= Head (music) =

Term in music

The head of a piece of music is its main theme or melody, particularly in jazz. There is a related musical direction, D.C. or da capo (Italian, from head), which means to go back to the very beginning of the sheet music and play to the end, typically ignoring all repeat signs.

== Overview ==

In simple terms, the head can be thought of as the melody of a tune: it is the part of the song one hums when thinking back on it. Further, in a jazz context, the head is the tune's fingerprint, as it is what differentiates one song from another. For example, the jazz standards I Got Rhythm and Oleo (an example of a contrafact) use exactly the same chord progression but have different heads, making them unique.

An example of a lead sheet, which displays information about the head—melody, chords, and sometimes lyrics—of a tune.

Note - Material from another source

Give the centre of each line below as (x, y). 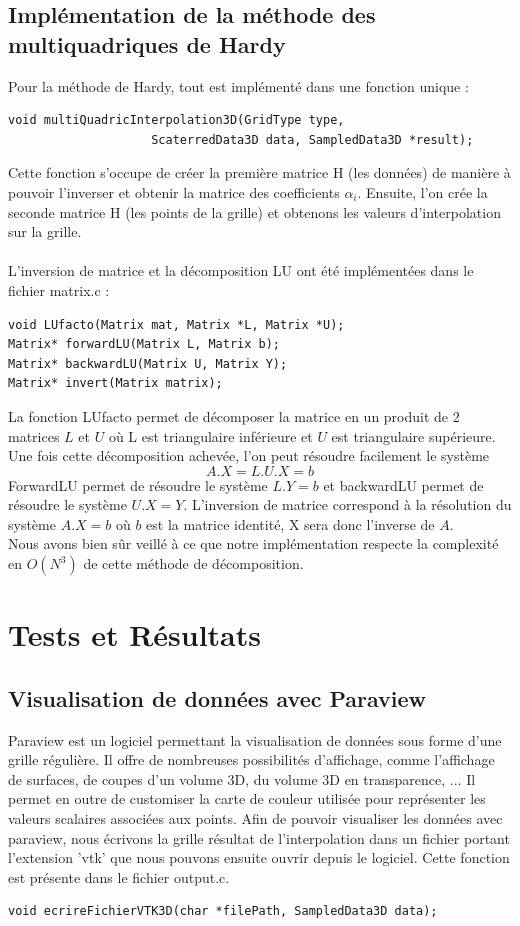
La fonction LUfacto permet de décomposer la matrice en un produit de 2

A tune's head a combination of elements: the chords, melody, and potentially lyrics if there are words to the piece. There are often large differences in performances of jazz standards between different artists, leading to differences in transcribed lead sheets and charts and therefore heads.

A chart or lead sheet contains the head of a song. These are often only a page long in large print, will tell you:

- the key and time signature
- the melody
- the set of chord changes (referred to simply as "the changes"), and
- sometimes, but rarely, lyrics

as well as more general information such as

- the title and author of the piece
- indications of style, tempo, dynamics and form.

The form is an even more general and abstract concept dealing with the theoretical context in which the actual music is being played: the chord progression, its sections and other miscellaneous events such as kicks or time changes are all important information that the performers must keep track of. Two important standard forms over which hundreds of heads have been written are the 12-bar blues and rhythm changes. Some heads are based on the forms of other tunes, such as Charlie Parker's "Ornithology", which is based on Morgan Lewis's "How High the Moon" (another example of a contrafact).

Fake books may contain anywhere from a handful to hundreds of charts like these, occasionally stretching into two pages and on rare occasions going further and requiring page turns. There are many heads that are considered such a part of standard jazz repertoire that professional players are expected to know them by memory and be able to perform them in a variety of ways on the spot.

==Use==
In playing the music, the head refers to any time the band or musician plays the theme to the song. Usually this happens once or twice at the beginning and the end of a performance. For example, many Clifford Brown recordings characteristically feature a short piano intro, the head, several choruses of solos and a recapitulation of the head followed by an outro coda. Although it most commonly is, the head does not need to be played at both the beginning and the end of a performance, and is occasionally played in the middle, for instance between solos.

Head In and Head Out are commonly used to refer to the first and last heads [of a piece] played.

Jazz musicians often give each other the "head" or "top" cue by patting their hand on top of their head, which is usually meant to make sure everybody "goes back to the head," or starts playing the head again the next time the "top of the form" comes around. On the unfortunate occasion this may be due to confusion about "where" the top of the form actually is if the musicians get off-sync with one another, or a frantic attempt to regain composure and finish the performance, as playing the head to end a piece is default jam session protocol.

==Knowing heads==
Jazz musicians are frequently called upon to play a series of songs in short order with no planning, either at jam sessions or impromptu gigs. Therefore, it is important for professionals to know as wide a variety of tunes as possible and be able to play them proficiently. Most of the time this means memorizing the melody, chords and anything else important about playing the song with a band. Sometimes there will be fake books available at jam sessions, and sometimes it is easy to recall a tune while playing it or learn it on the spot, but for the most part it is expected that professional jazz musicians have a very large vocabulary of tunes available by memory.